Action item: Take the lines below between the one holding "ततः प्रासादहर्म्येषु वसुधायां" and the one holding "वैशम्पायन उवाच (24, 263)", inclusive, and copy them exactly. Add nothing.

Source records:
-- Opening Marker --
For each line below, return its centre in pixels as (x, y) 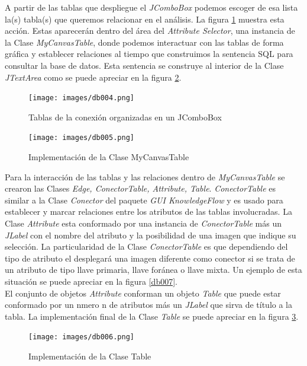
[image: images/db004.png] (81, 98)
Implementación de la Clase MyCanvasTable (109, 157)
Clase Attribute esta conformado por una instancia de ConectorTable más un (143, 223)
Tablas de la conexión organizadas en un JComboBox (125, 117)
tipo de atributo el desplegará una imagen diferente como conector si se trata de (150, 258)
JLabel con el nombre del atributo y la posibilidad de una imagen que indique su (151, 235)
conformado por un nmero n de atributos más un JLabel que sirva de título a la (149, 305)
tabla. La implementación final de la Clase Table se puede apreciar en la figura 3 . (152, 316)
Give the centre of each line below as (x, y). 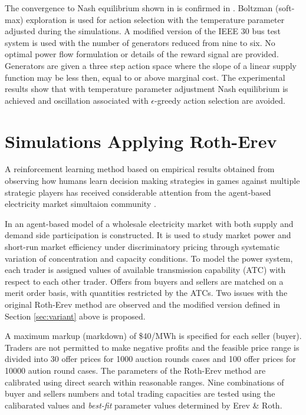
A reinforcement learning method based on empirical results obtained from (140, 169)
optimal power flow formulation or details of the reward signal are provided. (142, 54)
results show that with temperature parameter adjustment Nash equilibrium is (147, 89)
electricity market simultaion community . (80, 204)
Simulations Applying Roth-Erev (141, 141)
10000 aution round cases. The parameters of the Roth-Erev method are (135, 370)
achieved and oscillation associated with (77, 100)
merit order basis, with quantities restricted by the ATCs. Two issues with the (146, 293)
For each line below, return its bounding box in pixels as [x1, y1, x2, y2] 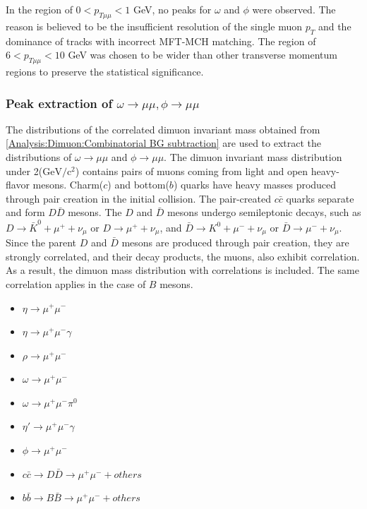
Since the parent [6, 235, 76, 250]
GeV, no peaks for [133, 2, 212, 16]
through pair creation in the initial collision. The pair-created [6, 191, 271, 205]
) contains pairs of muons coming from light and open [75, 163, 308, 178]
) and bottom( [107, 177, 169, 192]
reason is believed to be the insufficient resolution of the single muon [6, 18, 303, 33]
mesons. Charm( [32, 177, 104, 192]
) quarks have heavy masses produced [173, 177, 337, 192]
-- Closing Marker --
-- Opening Marker --
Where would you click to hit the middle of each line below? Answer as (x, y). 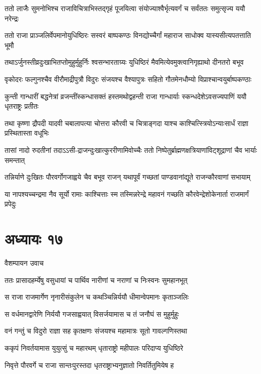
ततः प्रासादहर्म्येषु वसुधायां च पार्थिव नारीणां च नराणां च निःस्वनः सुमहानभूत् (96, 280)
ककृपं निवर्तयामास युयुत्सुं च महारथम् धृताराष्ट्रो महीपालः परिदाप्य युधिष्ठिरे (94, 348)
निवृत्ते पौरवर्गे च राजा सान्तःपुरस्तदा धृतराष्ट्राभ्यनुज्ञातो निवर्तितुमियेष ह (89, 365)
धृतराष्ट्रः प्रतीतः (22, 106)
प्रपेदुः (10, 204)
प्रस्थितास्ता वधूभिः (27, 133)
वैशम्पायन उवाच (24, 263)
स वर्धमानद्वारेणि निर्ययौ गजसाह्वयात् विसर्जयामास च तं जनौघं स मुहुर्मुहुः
-- Closing Marker --
Written solution:
ततः प्रासादहर्म्येषु वसुधायां च पार्थिव नारीणां च नराणां च निःस्वनः सुमहानभूत् (96, 280)
ककृपं निवर्तयामास युयुत्सुं च महारथम् धृताराष्ट्रो महीपालः परिदाप्य युधिष्ठिरे (94, 348)
निवृत्ते पौरवर्गे च राजा सान्तःपुरस्तदा धृतराष्ट्राभ्यनुज्ञातो निवर्तितुमियेष ह (89, 365)
धृतराष्ट्रः प्रतीतः (22, 106)
प्रपेदुः (10, 204)
प्रस्थितास्ता वधूभिः (27, 133)
वैशम्पायन उवाच (24, 263)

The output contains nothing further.